Risperidone has been shown to be effective in decreasing serious behavioral problems in children with autism spectrum disorders (McCracken et al., 2002;Shea et al., 2004;Nagaraj et al., 2006;Pandina et al., 2006). However, only two-thirds of children respond to this treatment and many have significant side effects. Our ultimate goal for this project is to develop pretreatment methods to predict response, appropriate dosage and serious side effects of risperidone treatment. We will identify 50 children (4 to 18 years old) with autism who also have serious behavioral problems and treat them with risperidone. Blood samples will be obtained prior to treatment and after eight weeks of treatment. Treatment efficacy will be assessed using the Irritability subscale of the Aberrant Behavior Checklist (ABC) and the Clinical Global Impression-Improvement scale (CGI-I). RNA expression from blood will be assessed using Affymetrix oligonucleotide microarrays and RT-PCR. Based on preliminary studies, we expect to demonstrate a change in RNA expression in the blood of children with autism with severe behavioral problems after eight weeks of risperidone treatment compared to prior to treatment. We will determine whether those children with autism and severe behavioral problems who significantly improve by 8 weeks of risperidone treatment have different RNA expression profiles compared to children with autism whose behaviors do not improve. We will also determine whether RNA expression profiles in blood prior to treatment predict behavioral improvement or not after 8 weeks of treatment with risperidone. We will confirm the microarray results with qRT-PCR and use these to predict the risperidone responders and the risperidone non-responders in the second half of the sample to determine if specific genes do indeed predict response. The overarching hypothesis that drives this pilot R21 project is that the efficacy, dose and occurrence of side effects of risperidone for the treatment of serious behavioral symptoms in children with autism will be reflected in specific gene expression/RNA profiles in the blood prior to treatment.
Risperidone, the most studied atypical antipsychotic used in children, has been shown to improve severe behavioral symptoms in over half of children with autism with these problems.

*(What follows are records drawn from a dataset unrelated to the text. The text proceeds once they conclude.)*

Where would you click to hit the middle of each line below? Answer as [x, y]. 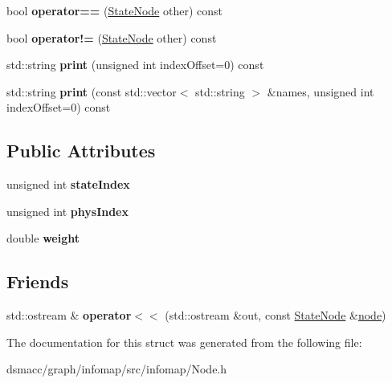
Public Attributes [81, 151]
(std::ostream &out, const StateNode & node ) [276, 315]
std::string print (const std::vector [92, 91]
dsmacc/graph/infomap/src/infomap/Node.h [117, 369]
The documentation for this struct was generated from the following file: [184, 342]
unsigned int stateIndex [68, 184]
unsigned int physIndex [67, 211]
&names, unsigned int [321, 91]

However, not all children with autism and severe behavioral problems respond to risperidone, and for a few, it has significant side effects. Blood genomic profiles are shown to predict medication response for disorders such as cancer and epilepsy. This re-submitted exploratory or discovery R21 study proposes to use blood genomic profiles before and after risperidone treatment in children with autism and severe behavioral problems to determine if the profiles can predict response to treatment. The ultimate goal of this line of research is to develop methods to predict which medications work for which child before initiating treatment, to predict which child might develop particular side effects, and to identify new treatment targets for future medication development.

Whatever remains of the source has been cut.